We can also use this data to track the items we know we submitted, i.e. comparing HDFS and DLS holdings:

In [19]:
rep_all = {}
for item_id in warcs_by_id:
    if item_id in identifiers:
        rep_status = id_rep[item_id]
    else:
        rep_status = -1
    count = rep_all.get(rep_status, 0)
    rep_all[rep_status] = count + 1

print(rep_all)

labels = ['Fully replicated', 'Under-replicated', 'Not replicated', 'Missing']
values = [rep_all[4], 0, rep_all[0], rep_all[-1]]
for rep_count in range(1,4):
    values[1] += rep_all.get(rep_count, 0)

data = [go.Pie(
            labels=labels,
            values=values
    )]

py.iplot({ 'data': data, 'layout': {'title': 'Overall replication status of submitted items'}})


{0: 14, 1: 27, 3: 175, 4: 150557, -1: 2263}


So, now we see that there are significantly more items that are known, and that we believe were submitted to DLS, but are currently completely unknown to the system.
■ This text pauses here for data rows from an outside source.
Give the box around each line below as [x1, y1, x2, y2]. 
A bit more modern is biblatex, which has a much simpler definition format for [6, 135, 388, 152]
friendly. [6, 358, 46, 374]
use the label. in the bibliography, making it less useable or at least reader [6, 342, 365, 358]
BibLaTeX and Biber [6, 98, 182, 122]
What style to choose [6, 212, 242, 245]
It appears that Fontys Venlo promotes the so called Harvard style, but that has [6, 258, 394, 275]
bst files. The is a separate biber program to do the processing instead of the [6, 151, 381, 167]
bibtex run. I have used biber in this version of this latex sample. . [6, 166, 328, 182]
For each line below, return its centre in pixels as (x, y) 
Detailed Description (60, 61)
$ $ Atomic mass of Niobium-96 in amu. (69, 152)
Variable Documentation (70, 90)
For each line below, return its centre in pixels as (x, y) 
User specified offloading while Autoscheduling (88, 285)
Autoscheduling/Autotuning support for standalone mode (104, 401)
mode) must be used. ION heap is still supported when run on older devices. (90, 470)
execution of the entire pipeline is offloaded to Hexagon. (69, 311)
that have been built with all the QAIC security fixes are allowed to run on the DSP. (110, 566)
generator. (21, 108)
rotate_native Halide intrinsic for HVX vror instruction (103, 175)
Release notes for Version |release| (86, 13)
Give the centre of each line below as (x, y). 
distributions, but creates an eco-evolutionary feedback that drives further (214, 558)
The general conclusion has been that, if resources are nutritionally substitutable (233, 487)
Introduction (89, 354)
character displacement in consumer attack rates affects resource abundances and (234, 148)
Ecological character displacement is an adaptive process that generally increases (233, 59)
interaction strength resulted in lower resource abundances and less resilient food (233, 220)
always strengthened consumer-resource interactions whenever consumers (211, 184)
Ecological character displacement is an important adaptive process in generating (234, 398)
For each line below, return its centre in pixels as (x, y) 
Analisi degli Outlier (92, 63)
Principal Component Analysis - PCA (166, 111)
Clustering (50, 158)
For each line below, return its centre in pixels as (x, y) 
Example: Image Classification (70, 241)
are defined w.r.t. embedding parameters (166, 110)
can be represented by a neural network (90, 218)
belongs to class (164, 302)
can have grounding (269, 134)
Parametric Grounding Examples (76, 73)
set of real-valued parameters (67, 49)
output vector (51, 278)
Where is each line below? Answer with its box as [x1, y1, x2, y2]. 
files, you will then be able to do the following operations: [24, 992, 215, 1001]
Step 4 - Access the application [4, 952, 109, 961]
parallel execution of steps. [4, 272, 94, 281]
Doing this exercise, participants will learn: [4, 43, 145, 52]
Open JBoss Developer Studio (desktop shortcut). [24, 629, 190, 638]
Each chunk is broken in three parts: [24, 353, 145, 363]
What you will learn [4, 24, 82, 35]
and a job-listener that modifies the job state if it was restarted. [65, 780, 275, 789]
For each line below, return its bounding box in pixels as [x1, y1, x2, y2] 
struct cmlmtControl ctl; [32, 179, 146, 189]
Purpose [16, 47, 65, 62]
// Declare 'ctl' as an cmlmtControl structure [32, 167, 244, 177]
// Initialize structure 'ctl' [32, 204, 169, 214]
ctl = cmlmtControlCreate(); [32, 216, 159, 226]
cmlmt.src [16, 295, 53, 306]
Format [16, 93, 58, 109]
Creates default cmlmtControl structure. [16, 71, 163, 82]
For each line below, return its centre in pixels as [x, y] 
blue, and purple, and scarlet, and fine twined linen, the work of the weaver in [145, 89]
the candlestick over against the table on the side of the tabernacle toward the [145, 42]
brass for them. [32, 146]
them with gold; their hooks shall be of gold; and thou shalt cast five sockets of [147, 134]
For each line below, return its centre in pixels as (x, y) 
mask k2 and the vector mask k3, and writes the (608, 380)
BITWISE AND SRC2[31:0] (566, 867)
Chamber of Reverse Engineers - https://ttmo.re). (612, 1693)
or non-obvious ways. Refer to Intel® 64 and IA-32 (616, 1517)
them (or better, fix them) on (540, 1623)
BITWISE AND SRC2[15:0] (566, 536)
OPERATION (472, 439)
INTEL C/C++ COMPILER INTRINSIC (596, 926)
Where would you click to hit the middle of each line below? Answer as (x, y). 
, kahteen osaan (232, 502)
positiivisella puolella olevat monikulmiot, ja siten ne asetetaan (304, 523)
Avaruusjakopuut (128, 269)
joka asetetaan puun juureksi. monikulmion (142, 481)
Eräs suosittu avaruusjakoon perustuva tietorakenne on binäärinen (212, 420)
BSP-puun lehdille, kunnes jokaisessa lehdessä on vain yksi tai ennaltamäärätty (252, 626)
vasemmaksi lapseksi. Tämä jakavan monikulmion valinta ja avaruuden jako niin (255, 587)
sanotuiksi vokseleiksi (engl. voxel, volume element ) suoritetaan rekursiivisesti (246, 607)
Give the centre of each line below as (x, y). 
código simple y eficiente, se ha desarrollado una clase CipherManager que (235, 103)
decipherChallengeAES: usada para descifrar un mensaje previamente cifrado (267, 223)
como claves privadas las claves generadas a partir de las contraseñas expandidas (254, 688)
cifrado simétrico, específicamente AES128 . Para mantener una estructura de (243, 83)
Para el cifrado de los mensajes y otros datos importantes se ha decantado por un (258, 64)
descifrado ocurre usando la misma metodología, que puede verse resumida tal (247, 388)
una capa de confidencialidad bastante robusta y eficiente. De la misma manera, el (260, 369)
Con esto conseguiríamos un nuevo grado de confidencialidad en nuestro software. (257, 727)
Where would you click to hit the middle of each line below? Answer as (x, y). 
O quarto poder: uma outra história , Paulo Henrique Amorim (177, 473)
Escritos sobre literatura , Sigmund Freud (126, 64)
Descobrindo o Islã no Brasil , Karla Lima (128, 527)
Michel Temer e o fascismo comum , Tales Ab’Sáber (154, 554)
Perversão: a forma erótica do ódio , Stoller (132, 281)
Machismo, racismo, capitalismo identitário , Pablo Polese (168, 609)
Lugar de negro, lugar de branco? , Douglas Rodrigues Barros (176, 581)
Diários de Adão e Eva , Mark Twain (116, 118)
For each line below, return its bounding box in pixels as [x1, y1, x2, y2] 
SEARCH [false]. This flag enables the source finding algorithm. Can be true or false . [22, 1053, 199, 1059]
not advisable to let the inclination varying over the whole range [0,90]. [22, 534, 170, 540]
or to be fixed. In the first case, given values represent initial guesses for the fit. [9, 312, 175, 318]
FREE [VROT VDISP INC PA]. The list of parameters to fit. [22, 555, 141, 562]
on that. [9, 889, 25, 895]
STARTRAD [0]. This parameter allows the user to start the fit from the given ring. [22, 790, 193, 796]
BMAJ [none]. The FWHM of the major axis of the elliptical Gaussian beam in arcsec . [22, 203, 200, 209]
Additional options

That said, we can also run the comparison the other way, and find there are many more DLS items not covered by the current analysis:

In [23]:
dls_only_ids = []
for item_id in identifiers:
    if item_id not in hdfs_ids:
        dls_only_ids.append(item_id)
        
print(len(dls_only_ids), len(identifiers), len(hdfs_ids))

(547975, 698748, 153036)


This is _mainly_ because this analysis does not cover _any_ WCT content, but we need a full picture of what we've submitted in order to carry this analysis out completely.